• [ABOUT THIS EXERCISE]
Your task is to output the listing word for word, with pictures excluded.

• [ENTRIES SUPPLIED]
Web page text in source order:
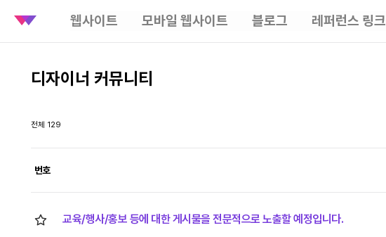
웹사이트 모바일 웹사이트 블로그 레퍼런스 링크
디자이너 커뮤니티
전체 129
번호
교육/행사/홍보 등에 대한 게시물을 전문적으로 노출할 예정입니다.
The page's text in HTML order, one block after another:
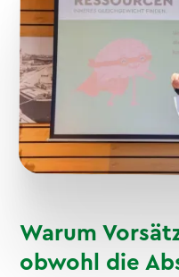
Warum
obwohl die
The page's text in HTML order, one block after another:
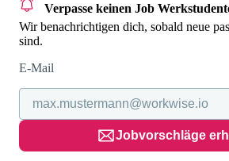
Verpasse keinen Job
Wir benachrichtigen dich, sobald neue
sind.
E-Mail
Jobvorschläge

• [SOLUTION FOR THIS TASK]
Web page text in source order:
웹사이트 모바일 웹사이트 블로그 레퍼런스 링크
디자이너 커뮤니티
전체 129
번호
교육/행사/홍보 등에 대한 게시물을 전문적으로 노출할 예정입니다.
The page's text in HTML order, one block after another:
Warum
obwohl die
The page's text in HTML order, one block after another:
Verpasse keinen Job
Wir benachrichtigen dich, sobald neue
sind.
E-Mail
Jobvorschläge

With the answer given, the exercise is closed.